Published:January 18, 2023DOI:https://doi.org/10.1016/j.surg.2022.11.009

      Abstract

      Background

      Postoperative complications affect the long-term survival and quality of life in patients undergoing liver resection. No model has yet been validated to predict 90-day severe morbidity and mortality.

      Methods

      The prospective recruitment of patients undergoing liver resection for various indications was performed. Preoperative clinical and laboratory data, including liver stiffness, indocyanine green retention, and intraoperative parameters, were analyzed to develop predictive nomograms for postoperative severe morbidity and mortality. Calibration plots were used to perform external validation.

      Results

      The most common indications in 418 liver resections performed were colorectal metastases (N = 149 [35.6%]), hepatocellular carcinoma (N = 106 [25.4%]), and benign liver tumors (N = 60 [14.3%]). Major liver resections were performed in 164 (39.2%) patients. Severe morbidity and mortality were observed in 87 (20.8%) and 9 (2.2%) of patients, respectively, during the 90-day postoperative period.

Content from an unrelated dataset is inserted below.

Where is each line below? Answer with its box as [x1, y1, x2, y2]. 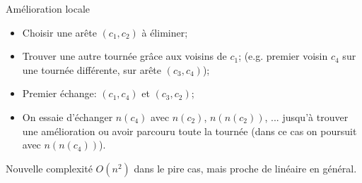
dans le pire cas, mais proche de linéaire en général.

Post-hepatectomy liver failure was observed in 19 (4.5%) patients, resulting in the death of 4. The independent predictors of 90-day severe morbidity were age (odds ratio:1.02, P = .06), liver stiffness (odds ratio: 1.23, P = .04], number of resected segments (odds ratio: 1.28, P = .004), and operative time (odds ratio: 1.01, P = .01). Independent predictors of 90-day mortality were diabetes mellitus (odds ratio: 6.6, P = .04), tumor size >50 mm (odds ratio:4.8, P = .08), liver stiffness ≥22 kPa (odds ratio:7.0, P = .04), and operative time ≥6 hours (odds ratio: 6.1, P = .05). Nomograms were developed using these independent predictors and validated by testing the Goodness of fit in calibration plots (P = .64 for severe morbidity; P = .8 for mortality).

      Conclusion

      Proposed nomograms would enable a personalized approach to identifying patients at risk of complications and adapting surgical treatment according to their clinical profile and the center’s expertise.